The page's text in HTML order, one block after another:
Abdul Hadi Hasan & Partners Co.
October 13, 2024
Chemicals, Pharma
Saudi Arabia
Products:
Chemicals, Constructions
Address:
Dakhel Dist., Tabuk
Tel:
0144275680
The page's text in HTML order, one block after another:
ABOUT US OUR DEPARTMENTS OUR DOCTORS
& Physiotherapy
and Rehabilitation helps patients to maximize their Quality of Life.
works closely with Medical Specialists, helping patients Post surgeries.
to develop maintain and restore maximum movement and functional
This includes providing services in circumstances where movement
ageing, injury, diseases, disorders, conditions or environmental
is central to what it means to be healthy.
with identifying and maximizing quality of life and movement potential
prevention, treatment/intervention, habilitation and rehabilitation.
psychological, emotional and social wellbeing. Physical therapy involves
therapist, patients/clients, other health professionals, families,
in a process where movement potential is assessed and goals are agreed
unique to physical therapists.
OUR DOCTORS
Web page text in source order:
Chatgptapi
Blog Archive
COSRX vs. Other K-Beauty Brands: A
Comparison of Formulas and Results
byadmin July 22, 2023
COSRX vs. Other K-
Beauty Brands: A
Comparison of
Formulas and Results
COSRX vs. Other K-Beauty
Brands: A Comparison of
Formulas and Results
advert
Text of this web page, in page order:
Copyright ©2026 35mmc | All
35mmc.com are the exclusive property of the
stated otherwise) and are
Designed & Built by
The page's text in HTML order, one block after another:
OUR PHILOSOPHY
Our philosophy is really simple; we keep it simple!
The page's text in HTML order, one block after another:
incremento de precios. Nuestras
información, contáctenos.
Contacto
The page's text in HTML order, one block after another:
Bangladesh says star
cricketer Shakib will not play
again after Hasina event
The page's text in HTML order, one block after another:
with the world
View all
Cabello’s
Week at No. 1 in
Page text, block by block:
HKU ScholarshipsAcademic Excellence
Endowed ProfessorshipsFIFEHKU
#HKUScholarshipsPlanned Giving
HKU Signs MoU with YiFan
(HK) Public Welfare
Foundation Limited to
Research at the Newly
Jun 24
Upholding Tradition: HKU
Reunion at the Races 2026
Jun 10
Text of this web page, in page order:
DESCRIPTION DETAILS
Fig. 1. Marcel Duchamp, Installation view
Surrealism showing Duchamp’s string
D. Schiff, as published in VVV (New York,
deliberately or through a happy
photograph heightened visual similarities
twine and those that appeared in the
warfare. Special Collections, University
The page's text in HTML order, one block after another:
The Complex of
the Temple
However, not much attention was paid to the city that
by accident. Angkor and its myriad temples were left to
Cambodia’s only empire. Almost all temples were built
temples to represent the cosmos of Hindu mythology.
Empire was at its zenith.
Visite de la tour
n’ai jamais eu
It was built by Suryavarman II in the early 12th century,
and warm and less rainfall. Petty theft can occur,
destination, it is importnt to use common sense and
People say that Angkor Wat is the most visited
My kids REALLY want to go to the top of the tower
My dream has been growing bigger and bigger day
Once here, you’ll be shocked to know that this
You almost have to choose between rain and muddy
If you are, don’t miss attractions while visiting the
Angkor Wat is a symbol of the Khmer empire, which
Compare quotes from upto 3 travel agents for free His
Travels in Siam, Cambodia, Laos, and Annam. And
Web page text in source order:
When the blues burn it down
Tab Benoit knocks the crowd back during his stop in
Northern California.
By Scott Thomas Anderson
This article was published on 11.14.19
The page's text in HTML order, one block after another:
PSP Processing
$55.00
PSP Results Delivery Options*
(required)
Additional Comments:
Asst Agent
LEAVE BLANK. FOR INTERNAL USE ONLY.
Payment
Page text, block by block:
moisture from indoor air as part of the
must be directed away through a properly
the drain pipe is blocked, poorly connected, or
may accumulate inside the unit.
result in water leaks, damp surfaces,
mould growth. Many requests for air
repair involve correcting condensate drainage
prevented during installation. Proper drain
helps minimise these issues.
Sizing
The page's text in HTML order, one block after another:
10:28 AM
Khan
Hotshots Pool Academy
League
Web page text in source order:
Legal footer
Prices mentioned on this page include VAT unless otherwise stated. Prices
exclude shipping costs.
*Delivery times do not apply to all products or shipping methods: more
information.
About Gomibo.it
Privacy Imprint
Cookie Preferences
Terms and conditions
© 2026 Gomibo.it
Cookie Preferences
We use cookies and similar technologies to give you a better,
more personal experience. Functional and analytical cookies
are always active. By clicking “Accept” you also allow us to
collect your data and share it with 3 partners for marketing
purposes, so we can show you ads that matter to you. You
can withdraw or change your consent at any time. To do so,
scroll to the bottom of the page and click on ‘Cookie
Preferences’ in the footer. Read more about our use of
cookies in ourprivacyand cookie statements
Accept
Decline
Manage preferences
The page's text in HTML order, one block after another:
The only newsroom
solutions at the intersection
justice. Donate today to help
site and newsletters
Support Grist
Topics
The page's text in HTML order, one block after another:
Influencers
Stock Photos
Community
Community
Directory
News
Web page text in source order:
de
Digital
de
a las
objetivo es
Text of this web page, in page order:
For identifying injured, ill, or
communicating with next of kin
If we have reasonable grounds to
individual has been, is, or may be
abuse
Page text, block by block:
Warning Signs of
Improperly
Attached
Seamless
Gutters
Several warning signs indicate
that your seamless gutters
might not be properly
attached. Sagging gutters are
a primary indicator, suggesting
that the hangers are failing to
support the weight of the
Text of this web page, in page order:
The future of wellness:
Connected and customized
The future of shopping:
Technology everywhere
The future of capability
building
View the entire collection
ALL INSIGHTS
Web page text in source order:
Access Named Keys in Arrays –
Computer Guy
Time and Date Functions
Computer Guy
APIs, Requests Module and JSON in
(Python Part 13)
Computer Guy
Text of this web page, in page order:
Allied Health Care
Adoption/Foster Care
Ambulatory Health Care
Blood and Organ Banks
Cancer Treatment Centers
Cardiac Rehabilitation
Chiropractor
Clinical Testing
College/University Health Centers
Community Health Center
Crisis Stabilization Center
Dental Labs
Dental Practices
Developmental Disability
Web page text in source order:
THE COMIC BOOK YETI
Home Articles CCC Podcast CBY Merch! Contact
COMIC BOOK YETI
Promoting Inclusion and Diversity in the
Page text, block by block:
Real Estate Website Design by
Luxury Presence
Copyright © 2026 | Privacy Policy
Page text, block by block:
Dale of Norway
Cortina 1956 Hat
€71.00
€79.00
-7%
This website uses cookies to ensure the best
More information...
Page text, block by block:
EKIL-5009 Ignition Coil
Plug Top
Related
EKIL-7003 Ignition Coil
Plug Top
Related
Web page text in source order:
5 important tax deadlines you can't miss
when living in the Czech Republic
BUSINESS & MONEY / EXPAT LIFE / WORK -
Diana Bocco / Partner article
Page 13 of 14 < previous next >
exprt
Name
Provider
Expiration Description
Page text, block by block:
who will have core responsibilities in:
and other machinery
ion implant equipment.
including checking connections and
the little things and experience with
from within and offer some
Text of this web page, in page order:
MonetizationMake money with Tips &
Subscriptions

Assigned task:
Transcribe the material exactly, so that no line is lost or altered.

Exercise result:
The page's text in HTML order, one block after another:
Abdul Hadi Hasan & Partners Co.
October 13, 2024
Chemicals, Pharma
Saudi Arabia
Products:
Chemicals, Constructions
Address:
Dakhel Dist., Tabuk
Tel:
0144275680
The page's text in HTML order, one block after another:
ABOUT US OUR DEPARTMENTS OUR DOCTORS
& Physiotherapy
and Rehabilitation helps patients to maximize their Quality of Life.
works closely with Medical Specialists, helping patients Post surgeries.
to develop maintain and restore maximum movement and functional
This includes providing services in circumstances where movement
ageing, injury, diseases, disorders, conditions or environmental
is central to what it means to be healthy.
with identifying and maximizing quality of life and movement potential
prevention, treatment/intervention, habilitation and rehabilitation.
psychological, emotional and social wellbeing. Physical therapy involves
therapist, patients/clients, other health professionals, families,
in a process where movement potential is assessed and goals are agreed
unique to physical therapists.
OUR DOCTORS
Web page text in source order:
Chatgptapi
Blog Archive
COSRX vs. Other K-Beauty Brands: A
Comparison of Formulas and Results
byadmin July 22, 2023
COSRX vs. Other K-
Beauty Brands: A
Comparison of
Formulas and Results
COSRX vs. Other K-Beauty
Brands: A Comparison of
Formulas and Results
advert
Text of this web page, in page order:
Copyright ©2026 35mmc | All
35mmc.com are the exclusive property of the
stated otherwise) and are
Designed & Built by
The page's text in HTML order, one block after another:
OUR PHILOSOPHY
Our philosophy is really simple; we keep it simple!
The page's text in HTML order, one block after another:
incremento de precios. Nuestras
información, contáctenos.
Contacto
The page's text in HTML order, one block after another:
Bangladesh says star
cricketer Shakib will not play
again after Hasina event
The page's text in HTML order, one block after another:
with the world
View all
Cabello’s
Week at No. 1 in
Page text, block by block:
HKU ScholarshipsAcademic Excellence
Endowed ProfessorshipsFIFEHKU
#HKUScholarshipsPlanned Giving
HKU Signs MoU with YiFan
(HK) Public Welfare
Foundation Limited to
Research at the Newly
Jun 24
Upholding Tradition: HKU
Reunion at the Races 2026
Jun 10
Text of this web page, in page order:
DESCRIPTION DETAILS
Fig. 1. Marcel Duchamp, Installation view
Surrealism showing Duchamp’s string
D. Schiff, as published in VVV (New York,
deliberately or through a happy
photograph heightened visual similarities
twine and those that appeared in the
warfare. Special Collections, University
The page's text in HTML order, one block after another:
The Complex of
the Temple
However, not much attention was paid to the city that
by accident. Angkor and its myriad temples were left to
Cambodia’s only empire. Almost all temples were built
temples to represent the cosmos of Hindu mythology.
Empire was at its zenith.
Visite de la tour
n’ai jamais eu
It was built by Suryavarman II in the early 12th century,
and warm and less rainfall. Petty theft can occur,
destination, it is importnt to use common sense and
People say that Angkor Wat is the most visited
My kids REALLY want to go to the top of the tower
My dream has been growing bigger and bigger day
Once here, you’ll be shocked to know that this
You almost have to choose between rain and muddy
If you are, don’t miss attractions while visiting the
Angkor Wat is a symbol of the Khmer empire, which
Compare quotes from upto 3 travel agents for free His
Travels in Siam, Cambodia, Laos, and Annam. And
Web page text in source order:
When the blues burn it down
Tab Benoit knocks the crowd back during his stop in
Northern California.
By Scott Thomas Anderson
This article was published on 11.14.19
The page's text in HTML order, one block after another:
PSP Processing
$55.00
PSP Results Delivery Options*
(required)
Additional Comments:
Asst Agent
LEAVE BLANK. FOR INTERNAL USE ONLY.
Payment
Page text, block by block:
moisture from indoor air as part of the
must be directed away through a properly
the drain pipe is blocked, poorly connected, or
may accumulate inside the unit.
result in water leaks, damp surfaces,
mould growth. Many requests for air
repair involve correcting condensate drainage
prevented during installation. Proper drain
helps minimise these issues.
Sizing
The page's text in HTML order, one block after another:
10:28 AM
Khan
Hotshots Pool Academy
League
Web page text in source order:
Legal footer
Prices mentioned on this page include VAT unless otherwise stated. Prices
exclude shipping costs.
*Delivery times do not apply to all products or shipping methods: more
information.
About Gomibo.it
Privacy Imprint
Cookie Preferences
Terms and conditions
© 2026 Gomibo.it
Cookie Preferences
We use cookies and similar technologies to give you a better,
more personal experience. Functional and analytical cookies
are always active. By clicking “Accept” you also allow us to
collect your data and share it with 3 partners for marketing
purposes, so we can show you ads that matter to you. You
can withdraw or change your consent at any time. To do so,
scroll to the bottom of the page and click on ‘Cookie
Preferences’ in the footer. Read more about our use of
cookies in ourprivacyand cookie statements
Accept
Decline
Manage preferences
The page's text in HTML order, one block after another:
The only newsroom
solutions at the intersection
justice. Donate today to help
site and newsletters
Support Grist
Topics
The page's text in HTML order, one block after another:
Influencers
Stock Photos
Community
Community
Directory
News
Web page text in source order:
de
Digital
de
a las
objetivo es
Text of this web page, in page order:
For identifying injured, ill, or
communicating with next of kin
If we have reasonable grounds to
individual has been, is, or may be
abuse
Page text, block by block:
Warning Signs of
Improperly
Attached
Seamless
Gutters
Several warning signs indicate
that your seamless gutters
might not be properly
attached. Sagging gutters are
a primary indicator, suggesting
that the hangers are failing to
support the weight of the
Text of this web page, in page order:
The future of wellness:
Connected and customized
The future of shopping:
Technology everywhere
The future of capability
building
View the entire collection
ALL INSIGHTS
Web page text in source order:
Access Named Keys in Arrays –
Computer Guy
Time and Date Functions
Computer Guy
APIs, Requests Module and JSON in
(Python Part 13)
Computer Guy
Text of this web page, in page order:
Allied Health Care
Adoption/Foster Care
Ambulatory Health Care
Blood and Organ Banks
Cancer Treatment Centers
Cardiac Rehabilitation
Chiropractor
Clinical Testing
College/University Health Centers
Community Health Center
Crisis Stabilization Center
Dental Labs
Dental Practices
Developmental Disability
Web page text in source order:
THE COMIC BOOK YETI
Home Articles CCC Podcast CBY Merch! Contact
COMIC BOOK YETI
Promoting Inclusion and Diversity in the
Page text, block by block:
Real Estate Website Design by
Luxury Presence
Copyright © 2026 | Privacy Policy
Page text, block by block:
Dale of Norway
Cortina 1956 Hat
€71.00
€79.00
-7%
This website uses cookies to ensure the best
More information...
Page text, block by block:
EKIL-5009 Ignition Coil
Plug Top
Related
EKIL-7003 Ignition Coil
Plug Top
Related
Web page text in source order:
5 important tax deadlines you can't miss
when living in the Czech Republic
BUSINESS & MONEY / EXPAT LIFE / WORK -
Diana Bocco / Partner article
Page 13 of 14 < previous next >
exprt
Name
Provider
Expiration Description
Page text, block by block:
who will have core responsibilities in:
and other machinery
ion implant equipment.
including checking connections and
the little things and experience with
from within and offer some
Text of this web page, in page order:
MonetizationMake money with Tips &
Subscriptions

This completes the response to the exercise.